Как ни пытался он залатать отверстие, ничего не выходило: энергетический «хвост», присосавшийся к Анне наподобие пиявки, оказался слишком мощным, чтобы Гарри мог его нейтрализовать. Тогда он решил, по крайней мере, отследить паразита. Сосредоточившись на Аннином внутреннем «я», он зацепился волевой чакрой за кончик «хвоста» и отправился в неведомое; но, чем дальше забирался, перехватывая тугой энергетический жгут астральными ладонями, тем хуже и тошнее ему становилось — и тем острее ощущалось присутствие чего-то очень сильного, злобного и дьявольского — чего-то такого, что, как полагал Гарри, и было причиной всех его затруднений. На середине пути его чуть было не одолело искушение остановиться и повернуть обратно, — но он переборол себя и упрямо двинулся вперёд — к разгадке мерзкой тайны. И вот она уже маячит совсем близко, обдавая Гарри тошнотворным смрадом и томя душу адским, невыносимым, пронзительным воем; собрав воедино все внутренние силы, призвав на помощь всех известных ему духовных учителей, одним мучительным рывком Гарри швырнул своё астральное тело к самому основанию энергетического «хвоста» — и, взглянув, наконец, третьим глазом на то, что так долго и страшно мучило его, увидел…

До сих пор Гарри как-то удавалось держать своё лицо в узде; но с приближением пикового момента оно вновь жутко заплясало и задергалось — и по этой однозначной примете я тут же без всяких сомнений поняла, чьё имя сейчас услышу:

— Это был старый пердун Калмыков!!! — в ярости заорал брат, размахиваясь и запуская хрустальным шаром в стену; тот с разгону в неё впечатался, с жалобным чпоком отскочил на пол и мягко покатился по паласу, оказавшись, к моему радостному облегчению, целым и невредимым. Впрочем, я давно подозревала, что мой бережливый братец из экономии рано или поздно перейдет на оргстекло.

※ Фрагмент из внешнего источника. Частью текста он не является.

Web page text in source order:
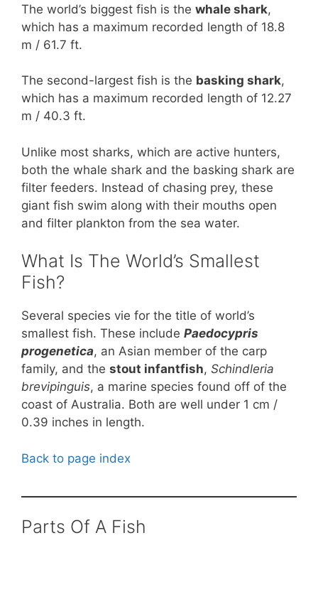
The world’s biggest fish is the whale shark,
which has a maximum recorded length of 18.8
m / 61.7 ft.
The second-largest fish is the basking shark,
which has a maximum recorded length of 12.27
m / 40.3 ft.
Unlike most sharks, which are active hunters,
both the whale shark and the basking shark are
filter feeders. Instead of chasing prey, these
giant fish swim along with their mouths open
and filter plankton from the sea water.
What Is The World’s Smallest
Fish?
Several species vie for the title of world’s
smallest fish. These include Paedocypris
progenetica, an Asian member of the carp
family, and the stout infantfish, Schindleria
brevipinguis, a marine species found off of the
coast of Australia. Both are well under 1 cm /
0.39 inches in length.
Back to page index
Parts Of A Fish

Дорожную сумку с вещами Анны я тем же вечером привезла домой — вместе со странным чувством, что ситуация повторяется, только в роли Гарри теперь я, а несчастная Анна исполняет унизительную роль Оскара Ильича. В ту же ночь она уехала к родителям, на чём её краткое участие в Гарриной жизни и завершилось. Мне же на долю выпало самое трудное — лечить братнину психику, после месяца семейной жизни расшатанную, как молочный зуб. Терапия моя сложностью не отличалась — игра в шахматы на достойном уровне, тихие, неспешные беседы за рюмкой «Хеннесси», романтические бдения на мосту через Водоотводный канал с пакетом искрошенного хлеба… — словом, привычные, уютные развлечения, ограниченные разве что одним суровым табу, которое, впрочем, давалось нам без труда — благо с некоторых пор я и сама себе строго-настрого запретила думать о профессоре Калмыкове.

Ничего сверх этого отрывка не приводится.